#### [To do]
Aim for an exact copy of the listing, without any images.

#### [Records]
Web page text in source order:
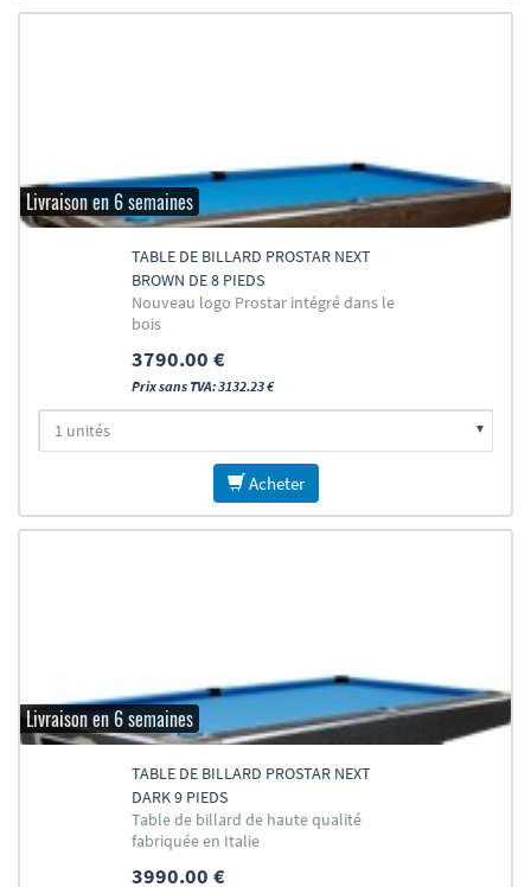
Livraison en 6 semaines
TABLE DE BILLARD PROSTAR NEXT
BROWN DE 8 PIEDS
Nouveau logo Prostar intégré dans le
bois
3790.00 €
Prix sans TVA: 3132.23 €
Acheter
Livraison en 6 semaines
TABLE DE BILLARD PROSTAR NEXT
DARK 9 PIEDS
Table de billard de haute qualité
fabriquée en Italie
3990.00 €
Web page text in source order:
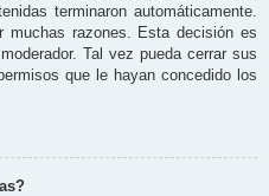
terminaron automáticamente.
muchas razones. Esta decisión es
Tal vez pueda cerrar sus
que le hayan concedido los
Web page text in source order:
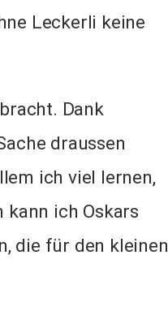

#### [Output for this task]
Web page text in source order:
Livraison en 6 semaines
TABLE DE BILLARD PROSTAR NEXT
BROWN DE 8 PIEDS
Nouveau logo Prostar intégré dans le
bois
3790.00 €
Prix sans TVA: 3132.23 €
Acheter
Livraison en 6 semaines
TABLE DE BILLARD PROSTAR NEXT
DARK 9 PIEDS
Table de billard de haute qualité
fabriquée en Italie
3990.00 €
Web page text in source order:
terminaron automáticamente.
muchas razones. Esta decisión es
Tal vez pueda cerrar sus
que le hayan concedido los
Web page text in source order:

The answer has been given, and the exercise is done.